Es ist, einmal mehr, ein enormes Durcheinander entstanden. Ein Chaos der Themen, ein Missbrauch der Begriffe, ein Ersatz des Verstandes durch das Gefühl.

Noch immer wird in der öffentlichen Debatte nicht ausreichend zwischen den Begriffen Asyl, Zuwanderung und Integration unterschieden. Die Sache wird wild vermischt, mit Kriminalität angereichert, mit Fragen der inneren Sicherheit politisch gewürzt und gelangt solcherart als ungenießbares Menü auf den Tisch der Öffentlichkeit. Vor diesem stehen wir jetzt.

Sage keiner, es ginge nicht anders. Die Bundesregierung hat in ihrem Programm zu dieser Gemengelage brauchbare Ansätze und Projekte formuliert. Sie ist aber offenbar nicht imstande, sich auf eine Vorgangsweise zur Umsetzung zu einigen, weswegen das Projekt feststeckt, und zwar am Ende einer engen Sackgasse. Dorthin gebracht hat sie die volle Kraft aus der Schubumkehr des Föderalismus, die vom Regierungskapitän angeordnet wurde, nachdem das Innenministerium zuvor die Sackgasse für eine weiterführende Fahrbahn gehalten hatte. Doch die Länder werden der Regierung nicht helfen. Das haben die Wortführer des Populismus, die Landeshauptleute Dörfler und Niessl, bereits klargestellt.

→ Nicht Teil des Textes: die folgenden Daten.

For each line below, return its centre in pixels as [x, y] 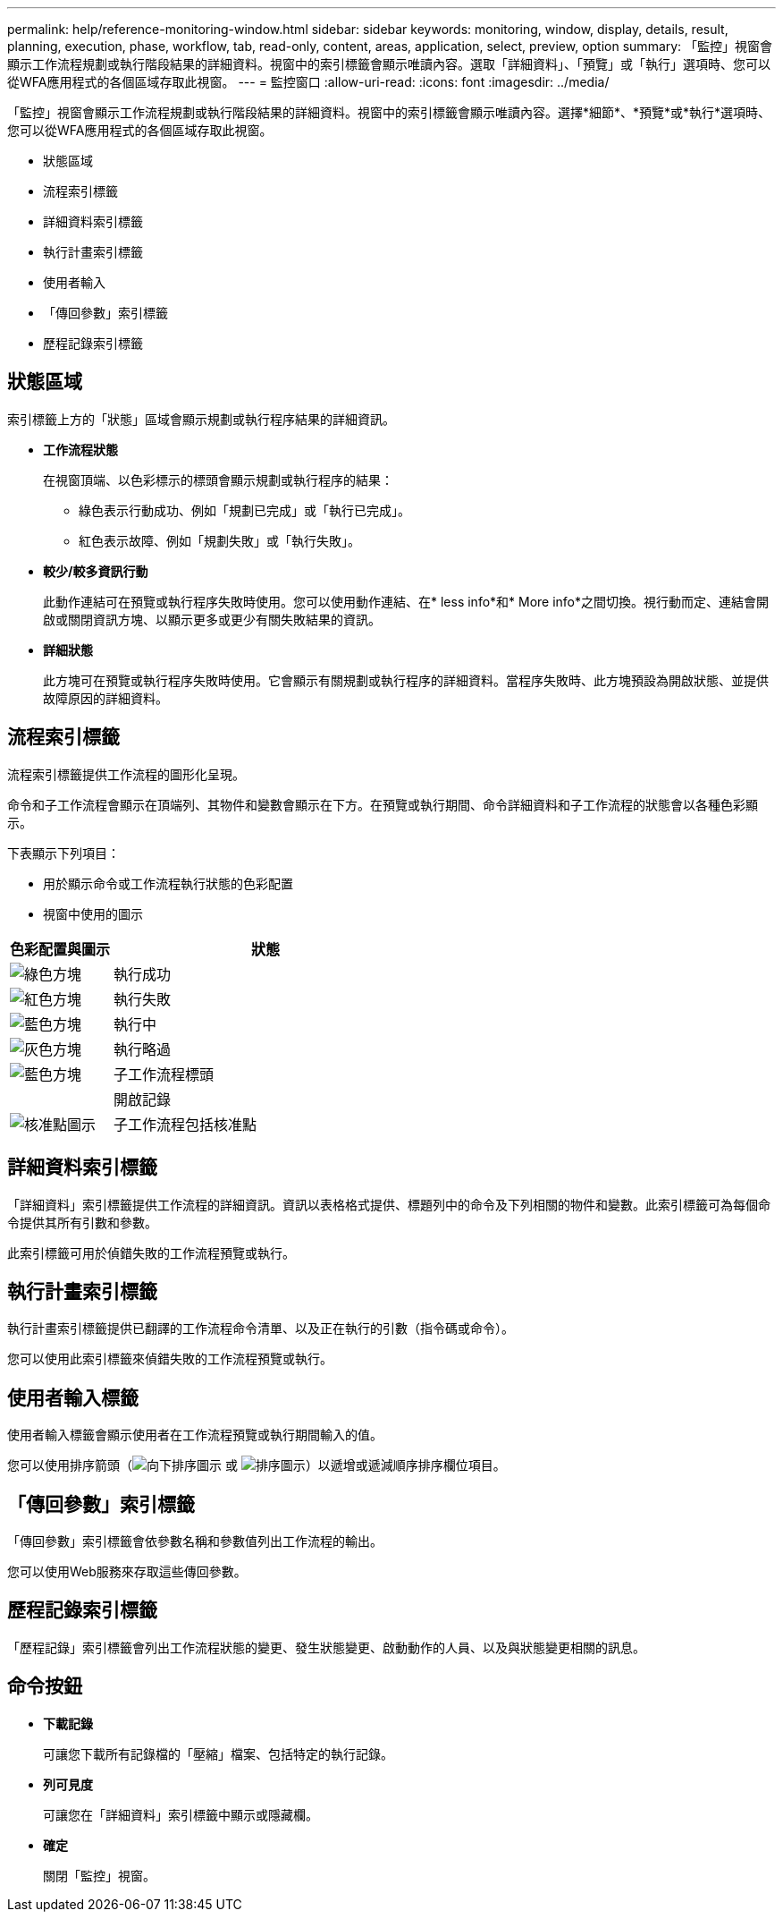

Ordnung und Klarheit in der Sache

Grenzüberschreitende Kriminalität darf Grenzübertritte von Menschen, als Flüchtlinge oder als Migranten, nicht diskreditieren. Politik hat für diese Klarstellung zu sorgen. Die Verwaltung hat die monatlich gut tausend neuen Asylanträge rasch zu bearbeiten. Mit allen verfügbaren Mitteln, auch jenen zur Feststellung des Alters des Asylwerbers. Für Zuwanderer hat Österreich offen zu sein, ihnen die Möglichkeiten der Integration zu bieten, die sie ihrerseits offensiv zu nutzen haben. Neue Asylanten sind in der örtlichen Nähe zentraler Administration, dann regional gestreut unterzubringen.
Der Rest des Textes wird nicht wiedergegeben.